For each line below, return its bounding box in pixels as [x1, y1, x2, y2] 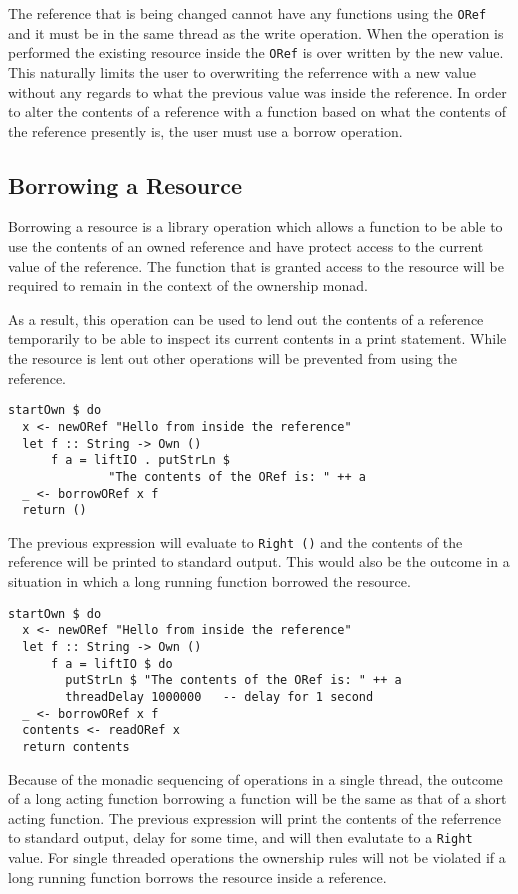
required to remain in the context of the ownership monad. [8, 275, 368, 296]
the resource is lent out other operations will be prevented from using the [8, 348, 457, 369]
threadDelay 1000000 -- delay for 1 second [65, 689, 374, 704]
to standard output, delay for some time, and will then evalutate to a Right [8, 827, 473, 848]
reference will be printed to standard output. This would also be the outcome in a [8, 551, 510, 572]
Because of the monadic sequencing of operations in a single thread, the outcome [8, 768, 503, 789]
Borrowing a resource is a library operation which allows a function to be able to [8, 216, 503, 237]
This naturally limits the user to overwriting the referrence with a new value [8, 61, 476, 82]
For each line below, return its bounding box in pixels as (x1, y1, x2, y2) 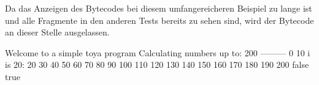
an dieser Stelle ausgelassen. (5, 26, 110, 39)
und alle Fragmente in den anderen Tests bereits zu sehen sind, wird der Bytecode (5, 13, 314, 26)
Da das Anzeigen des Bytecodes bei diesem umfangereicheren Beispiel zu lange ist (5, 2, 312, 14)
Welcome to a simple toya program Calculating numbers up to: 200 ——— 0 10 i (5, 46, 310, 59)
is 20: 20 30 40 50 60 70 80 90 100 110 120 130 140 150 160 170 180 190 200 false (5, 58, 309, 71)

-.-.-

◆ Required work ◆
The material above holds pictures; leave them out. Repeat exactly the lines from the one containing "Borrowing a resource" through the one containing "y1, x2, y2)", and nothing else.

◆ The completed task ◆
Borrowing a resource is a library operation which allows a function to be able to [8, 216, 503, 237]
This naturally limits the user to overwriting the referrence with a new value [8, 61, 476, 82]
For each line below, return its bounding box in pixels as (x1, y1, x2, y2) 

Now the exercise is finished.